Copy the following data exactly and drop the pictures.

------------------------------------

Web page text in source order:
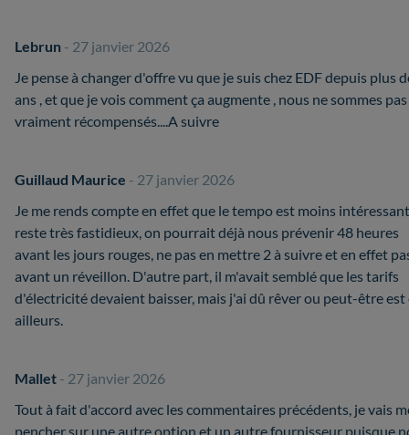
Lebrun - 27 janvier 2026
Je pense à changer d'offre vu que je suis chez EDF depuis plus
ans , et que je vois comment ça augmente , nous ne sommes pas
vraiment récompensés....A suivre
Guillaud Maurice - 27 janvier 2026
Je me rends compte en effet que le tempo est moins
reste très fastidieux, on pourrait déjà nous prévenir 48 heures
avant les jours rouges, ne pas en mettre 2 à suivre et en effet
avant un réveillon. D'autre part, il m'avait semblé que les tarifs
d'électricité devaient baisser, mais j'ai dû rêver ou peut-être est
ailleurs.
Mallet - 27 janvier 2026
Tout à fait d'accord avec les commentaires précédents, je vais
pencher sur une autre option et un autre fournisseur puisque
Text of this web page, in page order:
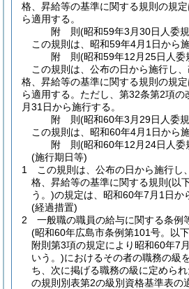
格、昇給等の基準に関する規則の規
ら適用する。
附 則(昭和59年3月30日 人委
この規則は、昭和59年4月1日から施
附 則(昭和59年12月25日 人委
この規則は、公布の日から施行し
格、昇給等の基準に関する規則の規
ら適用する。 ただし、第32条第2項の
月31日から施行する。
附 則(昭和60年3月29日 人委
この規則は、昭和60年4月1日から施
附 則(昭和60年12月24日 人委
(施行期日等)
1
この規則は、公布の日から施行し
格、昇給等の基準に関する規則 (以
う。)の規定は、昭和60年7月1日か
(経過措置)
2
一般職の職員の給与に関する条例
(昭和60年広島市条例第101号。以
附則第3項の規定により昭和60年7
いう。)におけるその者の職務の級
ち、次に掲げる職務の級に定めら
の規則別表第2の級別資格基準表の
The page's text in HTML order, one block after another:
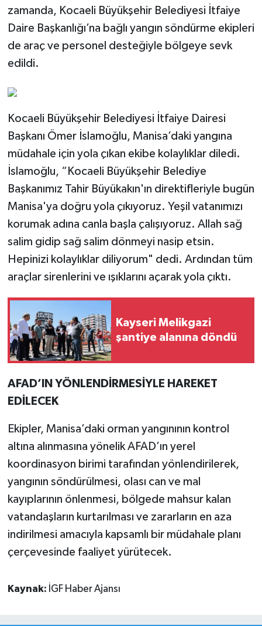
zamanda, Kocaeli Büyükşehir Belediyesi İtfaiye
Daire Başkanlığı’na bağlı yangın söndürme ekipleri
de araç ve personel desteğiyle bölgeye sevk
edildi.
Kocaeli Büyükşehir Belediyesi İtfaiye Dairesi
Başkanı Ömer İslamoğlu, Manisa’daki yangına
müdahale için yola çıkan ekibe kolaylıklar diledi.
İslamoğlu, “Kocaeli Büyükşehir Belediye
Başkanımız Tahir Büyükakın'ın direktifleriyle bugün
Manisa'ya doğru yola çıkıyoruz. Yeşil vatanımızı
korumak adına canla başla çalışıyoruz. Allah sağ
salim gidip sağ salim dönmeyi nasip etsin.
Hepinizi kolaylıklar diliyorum" dedi. Ardından tüm
araçlar sirenlerini ve ışıklarını açarak yola çıktı.
Kayseri Melikgazi
şantiye alanına döndü
AFAD’IN YÖNLENDİRMESİYLE HAREKET
EDİLECEK
Ekipler, Manisa’daki orman yangınının kontrol
altına alınmasına yönelik AFAD’ın yerel
koordinasyon birimi tarafından yönlendirilerek,
yangının söndürülmesi, olası can ve mal
kayıplarının önlenmesi, bölgede mahsur kalan
vatandaşların kurtarılması ve zararların en aza
indirilmesi amacıyla kapsamlı bir müdahale planı
çerçevesinde faaliyet yürütecek.
Kaynak: İGF Haber Ajansı
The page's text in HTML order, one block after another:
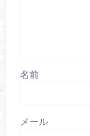
名前
メール
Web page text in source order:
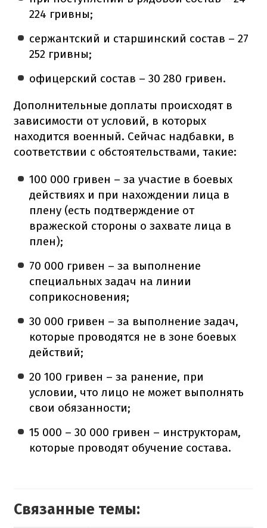
224 гривны;
сержантский и старшинский состав – 27
252 гривны;
офицерский состав – 30 280 гривен.
Дополнительные доплаты происходят в
зависимости от условий, в которых
находится военный. Сейчас надбавки, в
соответствии с обстоятельствами, такие:
100 000 гривен – за участие в боевых
действиях и при нахождении лица в
плену (есть подтверждение от
вражеской стороны о захвате лица в
плен);
70 000 гривен – за выполнение
специальных задач на линии
соприкосновения;
30 000 гривен – за выполнение задач,
которые проводятся не в зоне боевых
действий;
20 100 гривен – за ранение, при
условии, что лицо не может выполнять
свои обязанности;
15 000 – 30 000 гривен – инструкторам,
которые проводят обучение состава.
Связанные темы:
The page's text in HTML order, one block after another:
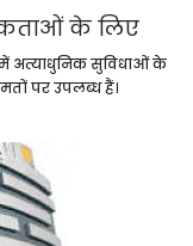
के लिए
अत्याधुनिक सुविधाओं के
पर उपलब्ध हैं।
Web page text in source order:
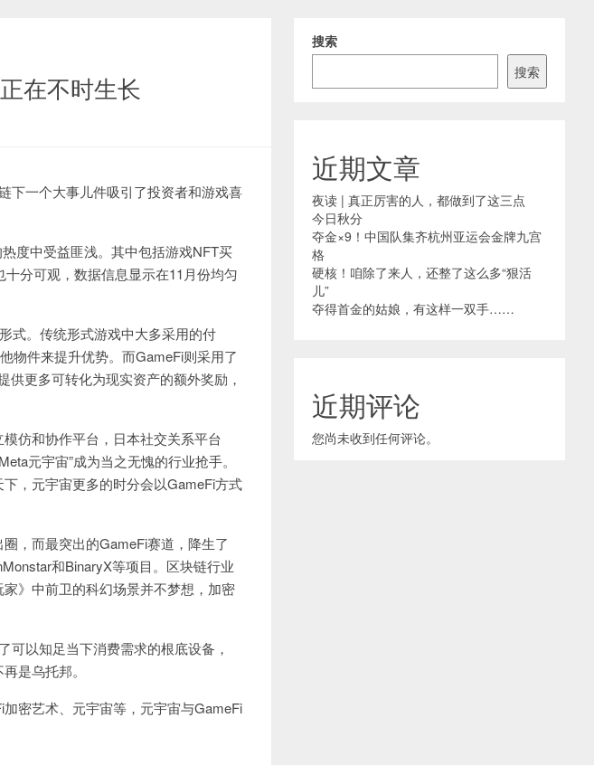
在不时生长
下一个大事儿件吸引了投资者和游戏喜
度中受益匪浅。其中包括游戏NFT买
分可观，数据信息显示在11月份均匀
式。传统形式游戏中大多采用的付
物件来提升优势。而GameFi则采用了
更多可转化为现实资产的额外奖励，
仿和协作平台，日本社交关系平台
元宇宙”成为当之无愧的行业抢手。
，元宇宙更多的时分会以GameFi方式
，而最突出的GameFi赛道，降生了
和BinaryX等项目。区块链行业
》中前卫的科幻场景并不梦想，加密
可以知足当下消费需求的根底设备，
是乌托邦。
密艺术、元宇宙等，元宇宙与GameFi
搜索
搜索
近期文章
夜读 | 真正厉害的人，都做到了这三点
今日秋分
夺金×9！中国队集齐杭州亚运会金牌九宫
格
硬核！咱除了来人，还整了这么多“狠活
儿”
夺得首金的姑娘，有这样一双手……
近期评论
您尚未收到任何评论。
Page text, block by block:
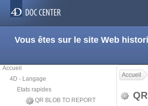
Vous êtes sur le site Web
Accueil
4D - Langage
Etats rapides
QR BLOB TO REPORT
Accueil
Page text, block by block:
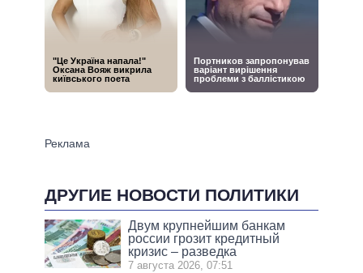
ДРУГИЕ НОВОСТИ ПОЛИТИКИ
Двум крупнейшим банкам
россии грозит кредитный
кризис – разведка
7 августа 2026, 07:51
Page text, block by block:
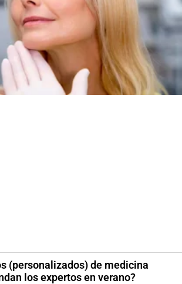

------------------------------------

Answer to this exercise:
Web page text in source order:
Lebrun - 27 janvier 2026
Je pense à changer d'offre vu que je suis chez EDF depuis plus
ans , et que je vois comment ça augmente , nous ne sommes pas
vraiment récompensés....A suivre
Guillaud Maurice - 27 janvier 2026
Je me rends compte en effet que le tempo est moins
reste très fastidieux, on pourrait déjà nous prévenir 48 heures
avant les jours rouges, ne pas en mettre 2 à suivre et en effet
avant un réveillon. D'autre part, il m'avait semblé que les tarifs
d'électricité devaient baisser, mais j'ai dû rêver ou peut-être est
ailleurs.
Mallet - 27 janvier 2026
Tout à fait d'accord avec les commentaires précédents, je vais
pencher sur une autre option et un autre fournisseur puisque
Text of this web page, in page order:
格、昇給等の基準に関する規則の規
ら適用する。
附 則(昭和59年3月30日 人委
この規則は、昭和59年4月1日から施
附 則(昭和59年12月25日 人委
この規則は、公布の日から施行し
格、昇給等の基準に関する規則の規
ら適用する。 ただし、第32条第2項の
月31日から施行する。
附 則(昭和60年3月29日 人委
この規則は、昭和60年4月1日から施
附 則(昭和60年12月24日 人委
(施行期日等)
1
この規則は、公布の日から施行し
格、昇給等の基準に関する規則 (以
う。)の規定は、昭和60年7月1日か
(経過措置)
2
一般職の職員の給与に関する条例
(昭和60年広島市条例第101号。以
附則第3項の規定により昭和60年7
いう。)におけるその者の職務の級
ち、次に掲げる職務の級に定めら
の規則別表第2の級別資格基準表の
The page's text in HTML order, one block after another:
zamanda, Kocaeli Büyükşehir Belediyesi İtfaiye
Daire Başkanlığı’na bağlı yangın söndürme ekipleri
de araç ve personel desteğiyle bölgeye sevk
edildi.
Kocaeli Büyükşehir Belediyesi İtfaiye Dairesi
Başkanı Ömer İslamoğlu, Manisa’daki yangına
müdahale için yola çıkan ekibe kolaylıklar diledi.
İslamoğlu, “Kocaeli Büyükşehir Belediye
Başkanımız Tahir Büyükakın'ın direktifleriyle bugün
Manisa'ya doğru yola çıkıyoruz. Yeşil vatanımızı
korumak adına canla başla çalışıyoruz. Allah sağ
salim gidip sağ salim dönmeyi nasip etsin.
Hepinizi kolaylıklar diliyorum" dedi. Ardından tüm
araçlar sirenlerini ve ışıklarını açarak yola çıktı.
Kayseri Melikgazi
şantiye alanına döndü
AFAD’IN YÖNLENDİRMESİYLE HAREKET
EDİLECEK
Ekipler, Manisa’daki orman yangınının kontrol
altına alınmasına yönelik AFAD’ın yerel
koordinasyon birimi tarafından yönlendirilerek,
yangının söndürülmesi, olası can ve mal
kayıplarının önlenmesi, bölgede mahsur kalan
vatandaşların kurtarılması ve zararların en aza
indirilmesi amacıyla kapsamlı bir müdahale planı
çerçevesinde faaliyet yürütecek.
Kaynak: İGF Haber Ajansı
The page's text in HTML order, one block after another:
名前
メール
Web page text in source order:
224 гривны;
сержантский и старшинский состав – 27
252 гривны;
офицерский состав – 30 280 гривен.
Дополнительные доплаты происходят в
зависимости от условий, в которых
находится военный. Сейчас надбавки, в
соответствии с обстоятельствами, такие:
100 000 гривен – за участие в боевых
действиях и при нахождении лица в
плену (есть подтверждение от
вражеской стороны о захвате лица в
плен);
70 000 гривен – за выполнение
специальных задач на линии
соприкосновения;
30 000 гривен – за выполнение задач,
которые проводятся не в зоне боевых
действий;
20 100 гривен – за ранение, при
условии, что лицо не может выполнять
свои обязанности;
15 000 – 30 000 гривен – инструкторам,
которые проводят обучение состава.
Связанные темы:
The page's text in HTML order, one block after another:
के लिए
अत्याधुनिक सुविधाओं के
पर उपलब्ध हैं।
Web page text in source order:
在不时生长
下一个大事儿件吸引了投资者和游戏喜
度中受益匪浅。其中包括游戏NFT买
分可观，数据信息显示在11月份均匀
式。传统形式游戏中大多采用的付
物件来提升优势。而GameFi则采用了
更多可转化为现实资产的额外奖励，
仿和协作平台，日本社交关系平台
元宇宙”成为当之无愧的行业抢手。
，元宇宙更多的时分会以GameFi方式
，而最突出的GameFi赛道，降生了
和BinaryX等项目。区块链行业
》中前卫的科幻场景并不梦想，加密
可以知足当下消费需求的根底设备，
是乌托邦。
密艺术、元宇宙等，元宇宙与GameFi
搜索
搜索
近期文章
夜读 | 真正厉害的人，都做到了这三点
今日秋分
夺金×9！中国队集齐杭州亚运会金牌九宫
格
硬核！咱除了来人，还整了这么多“狠活
儿”
夺得首金的姑娘，有这样一双手……
近期评论
您尚未收到任何评论。
Page text, block by block:
Vous êtes sur le site Web
Accueil
4D - Langage
Etats rapides
QR BLOB TO REPORT
Accueil
Page text, block by block:
ДРУГИЕ НОВОСТИ ПОЛИТИКИ
Двум крупнейшим банкам
россии грозит кредитный
кризис – разведка
7 августа 2026, 07:51
Page text, block by block:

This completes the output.